Who knows the secret of the black magic box? Boffins seek the secrets of AI learning by mapping digital neurons
And Zoox setlles with Elon's Musketeers over purloined IP
Roundup OpenAI Microscope: Neural networks, often described as “black boxes”, are complicated; it’s difficult to understand how all the neurons in the different layers interact with one another. As a result, machine learning engineers have a hard time trying to interpret their models.
OpenAI Microscope, a new project launched this week, shows that it is possible to see which groups of neurons are activated in a model when it processes an image. In other words, it’s possible to see what features these neurons in the different layers are learning. For example, the tools show what parts of a neural network are looking at the wheels or the windows in an image of a car.
There are eight different visualisations that take you through eight popular models - you can explore them all here.
At the moment, it’s more of an educational resource. The Microscope tools won’t help you interpret your own models because they can’t be applied to custom neural networks.
“Generating the millions of images and underlying data for a Microscope visualization requires running lots of distributed jobs,” OpenAI explained. “At present, our tooling for doing this isn't usable by anyone other than us and is entangled with other infrastructure.”
The researchers hope that their visualisation tools might inspire people to study the connections between neurons. “We’re excited to see how the community will use Microscope, and we encourage you to reuse these assets. In particular, we think it has a lot of potential in supporting the Circuits collaboration—a project to reverse engineer neural networks by analyzing individual neurons and their connections—or similar work,” it concluded.

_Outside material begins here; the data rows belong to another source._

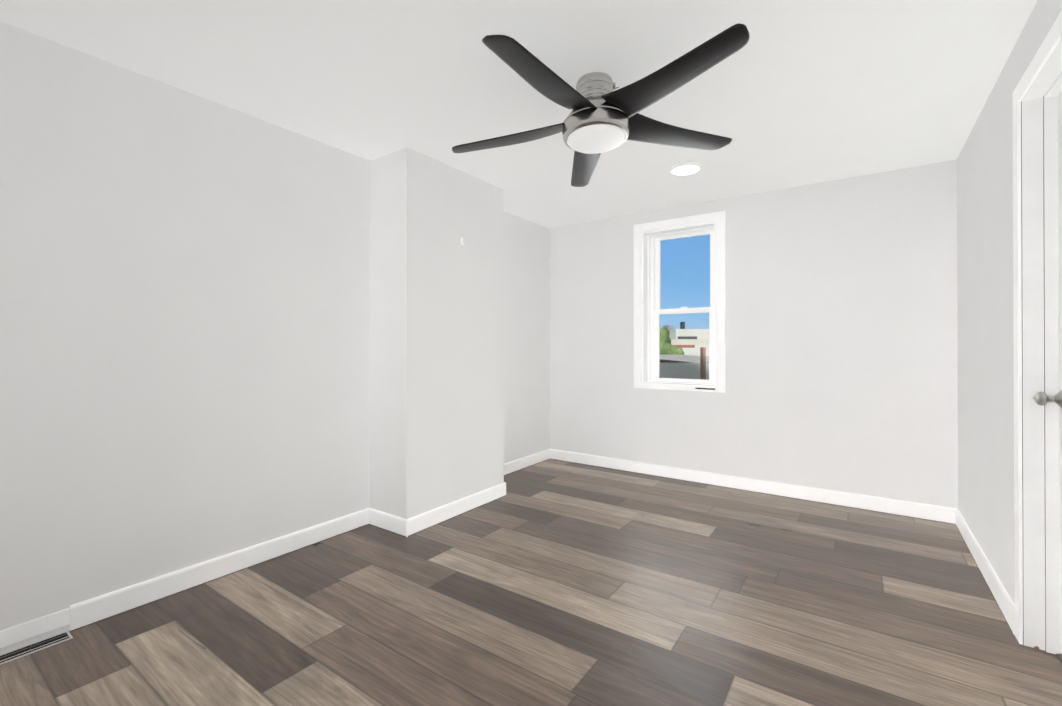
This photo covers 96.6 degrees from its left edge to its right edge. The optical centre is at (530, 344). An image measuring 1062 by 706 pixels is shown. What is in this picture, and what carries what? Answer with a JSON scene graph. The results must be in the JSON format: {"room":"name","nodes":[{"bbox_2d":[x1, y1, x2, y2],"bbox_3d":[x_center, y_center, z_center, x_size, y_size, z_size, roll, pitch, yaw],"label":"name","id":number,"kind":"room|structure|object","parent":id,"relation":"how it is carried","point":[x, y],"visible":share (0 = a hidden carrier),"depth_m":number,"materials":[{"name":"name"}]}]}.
{"room":"empty bedroom","nodes":[
{"label":"empty bedroom","id":0,"kind":"room"},
{"bbox_2d":[0,21,549,654],"bbox_3d":[-1.290,-0.022,3.033,0.160,2.440,4.966,0,0,35],"label":"wall","id":1,"kind":"structure","parent":0,"point":[184,329],"depth_m":2.27,"materials":[{"name":"paint"}]},
{"bbox_2d":[0,508,367,647],"bbox_3d":[-1.807,1.142,2.139,0.014,0.105,2.534,0,0,35],"label":"baseboard","id":2,"kind":"structure","parent":1,"relation":"attached to","point":[79,615],"depth_m":2.27,"materials":[{"name":"paint"}]},
{"bbox_2d":[504,449,551,474],"bbox_3d":[-0.166,1.151,4.482,0.014,0.105,1.225,0,0,35],"label":"baseboard","id":3,"kind":"structure","parent":1,"relation":"attached to","point":[515,465],"depth_m":4.66,"materials":[{"name":"paint"}]},
{"bbox_2d":[0,0,1036,227],"bbox_3d":[0.208,-1.305,2.172,3.608,0.120,5.266,0,0,35],"label":"ceiling","id":4,"kind":"structure","parent":0,"point":[793,93],"depth_m":2.18,"materials":[{"name":"paint"}]},
{"bbox_2d":[452,23,749,186],"bbox_3d":[0.264,-1.095,2.190,1.440,0.315,1.392,0,0,35],"label":"ceiling fan","id":5,"kind":"object","parent":4,"relation":"hanging from","point":[602,116],"visible":1,"depth_m":2.09,"materials":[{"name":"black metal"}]},
{"bbox_2d":[669,161,701,175],"bbox_3d":[1.081,-1.226,3.310,0.216,0.030,0.216,0,0,35],"label":"recessed light","id":6,"kind":"object","parent":4,"relation":"in","point":[685,168],"visible":1,"depth_m":3.27,"materials":[{"name":"white plastic"}]},
{"bbox_2d":[0,459,1061,705],"bbox_3d":[0.208,1.255,2.163,3.608,0.120,5.266,0,0,35],"label":"floor","id":7,"kind":"structure","parent":0,"point":[554,583],"depth_m":2.06,"materials":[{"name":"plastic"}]},
{"bbox_2d":[0,631,72,664],"bbox_3d":[-1.969,1.192,1.844,0.078,0.004,0.255,0,0,35],"label":"floor vent","id":8,"kind":"object","parent":7,"relation":"in","point":[12,655],"visible":1,"depth_m":1.86,"materials":[{"name":"silver metal"}]},
{"bbox_2d":[369,147,503,518],"bbox_3d":[-0.651,-0.020,3.479,0.374,2.440,0.981,0,0,35],"label":"pillar","id":9,"kind":"structure","parent":7,"relation":"on","point":[436,364],"depth_m":3.17,"materials":[{"name":"paint"}]},
{"bbox_2d":[368,508,403,535],"bbox_3d":[-0.930,1.146,3.063,0.330,0.105,0.014,0,0,35],"label":"baseboard","id":10,"kind":"structure","parent":9,"relation":"attached to","point":[386,521],"depth_m":3.06,"materials":[{"name":"paint"}]},
{"bbox_2d":[404,482,505,536],"bbox_3d":[-0.492,1.147,3.364,0.014,0.105,1.009,0,0,35],"label":"baseboard","id":11,"kind":"structure","parent":7,"relation":"on","point":[420,522],"depth_m":3.27,"materials":[{"name":"paint"}]},
{"bbox_2d":[550,160,957,508],"bbox_3d":[1.633,-0.018,4.201,3.608,2.440,0.300,0,0,35],"label":"wall","id":12,"kind":"structure","parent":0,"point":[841,335],"depth_m":3.68,"materials":[{"name":"paint"}]},
{"bbox_2d":[634,211,725,392],"bbox_3d":[1.393,-0.364,4.358,0.819,1.539,0.320,0,0,35],"label":"window","id":13,"kind":"structure","parent":12,"relation":"in","point":[649,237],"depth_m":4.39,"materials":[{"name":"paint"}]},
{"bbox_2d":[552,449,951,523],"bbox_3d":[1.522,1.149,4.083,3.238,0.105,0.014,0,0,35],"label":"baseboard","id":14,"kind":"structure","parent":12,"relation":"attached to","point":[943,514],"depth_m":3.78,"materials":[{"name":"paint"}]},
{"bbox_2d":[957,0,1061,601],"bbox_3d":[1.540,-0.029,1.150,0.160,2.440,4.806,0,0,35],"label":"wall","id":15,"kind":"structure","parent":0,"point":[985,333],"depth_m":2.35,"materials":[{"name":"paint"}]},
{"bbox_2d":[952,508,1014,634],"bbox_3d":[2.409,1.144,2.539,0.014,0.105,1.455,0,0,35],"label":"baseboard","id":16,"kind":"structure","parent":15,"relation":"attached to","point":[1000,594],"depth_m":2.35,"materials":[{"name":"paint"}]},
{"bbox_2d":[1013,10,1061,662],"bbox_3d":[1.820,0.075,1.560,0.172,2.235,0.830,0,0,35],"label":"door frame","id":17,"kind":"structure","parent":15,"relation":"attached to","point":[1037,90],"depth_m":1.86,"materials":[{"name":"paint"}]},
{"bbox_2d":[1033,91,1061,653],"bbox_3d":[1.822,0.107,1.558,0.115,2.152,0.684,0,0,35],"label":"door","id":18,"kind":"structure","parent":15,"relation":"in","point":[1042,398],"depth_m":1.81,"materials":[{"name":"paint"}]},
{"label":"outside","id":19,"kind":"structure","parent":0,"visible":0},
{"bbox_2d":[660,322,708,379],"bbox_3d":[3.432,3.214,94.869,106.826,19.686,153.056,0,0,35],"label":"city","id":20,"kind":"object","parent":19,"point":[690,370],"depth_m":16.43,"materials":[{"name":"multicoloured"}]}
]}

Don't stand so close to me: Current social distancing guidelines require people to stay at least six feet away from each other to prevent the spread of the novel coronavirus.
But how do you enforce this rule? Well, you can’t really but you can try. Landing AI, a Silicon Valley startup led by Andrew Ng, has built what it calls an “AI-enabled social distancing detection tool.”
Here’s how it works: Machine learning software analyses camera footage of people walking around and translates the frames into a bird’s eye view, where each person is represented as a green dot. A calibration tool estimates how far apart these people or dots are from one another by counting the pixels between them in the images. If they’re less than six feet apart, the dots turn red.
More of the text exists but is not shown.